Judging from my Google Search results to recreate his search, what he actually tried to search for was: Mendelian dominance open access — without the quote marks. Difficult to see how such a loose search would find something worth having. But even if he’d then gone on to say… ‘so, we need to teach students how to search Google properly…’, his article’s point would have been much the same. Even using sophisticated Google search methods, one still gets mired amid a swamp of Powerpoints, K-12 lesson plans, student quizzes, wikis, high-ranking predatory journal articles and other junk.
JURN does a fairly good job with…
Mendel “dominance” “Commons Attribution” -noncommercial
Having Mendel without quote marks in that way, catches Mendel | Mendel’s | Mendelian | since Google automatically expands the name.
The target CC content, as currently found on OA journals via JURN, seems to reside almost entirely in PLOS, Pubmed, Springer and a few others.
But there’s more in the hybrid journals. So one can also approximate a main Google Search across the large publishers, Elsevier for instance, via something like…
site:www.sciencedirect.com/science/article/ “Commons Attribution” -noncommercial -“non-commercial”
For Oxford Journals it’s slightly different…
inurl:oxfordjournals.org “Commons Attribution” -“non-commercial”
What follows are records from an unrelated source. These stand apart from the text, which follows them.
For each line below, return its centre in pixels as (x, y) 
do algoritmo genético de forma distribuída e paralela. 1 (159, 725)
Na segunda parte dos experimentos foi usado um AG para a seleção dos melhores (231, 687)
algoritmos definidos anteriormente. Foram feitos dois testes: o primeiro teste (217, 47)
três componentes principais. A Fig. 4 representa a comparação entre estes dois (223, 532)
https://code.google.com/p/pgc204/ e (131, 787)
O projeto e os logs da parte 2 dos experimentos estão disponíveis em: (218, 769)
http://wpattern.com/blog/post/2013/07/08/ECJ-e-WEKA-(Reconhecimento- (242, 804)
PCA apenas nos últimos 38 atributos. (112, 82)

(Google will probably flash up an annoying “captcha” to make sure you’re not a robot, at that point, if you’ve worked the examples down to this point).
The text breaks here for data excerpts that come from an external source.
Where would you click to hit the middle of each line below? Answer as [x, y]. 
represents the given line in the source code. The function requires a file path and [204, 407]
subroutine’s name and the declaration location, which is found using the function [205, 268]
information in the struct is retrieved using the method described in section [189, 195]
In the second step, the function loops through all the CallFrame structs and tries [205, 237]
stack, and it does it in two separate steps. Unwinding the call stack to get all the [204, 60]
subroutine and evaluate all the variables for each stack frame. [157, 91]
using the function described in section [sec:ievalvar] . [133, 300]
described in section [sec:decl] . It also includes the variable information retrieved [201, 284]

And so on… one could just work through the larger publishers that way. For Springer most of the work has already been done by Paperity, although Paperity still lacks coverage of a couple of OA Springer titles.
It’s certainly not ideal, as Russell suggests. On the other hand, one might ask why someone needs to find just the CC-BY content on a topic. Perhaps it’s actually quite useful that a big publisher would find it difficult to automatically siphon all known CC-BY articles and books into its own giant repository, slap on some search, mining, overlay journal and themed book-compiling tools, and then sell access to it.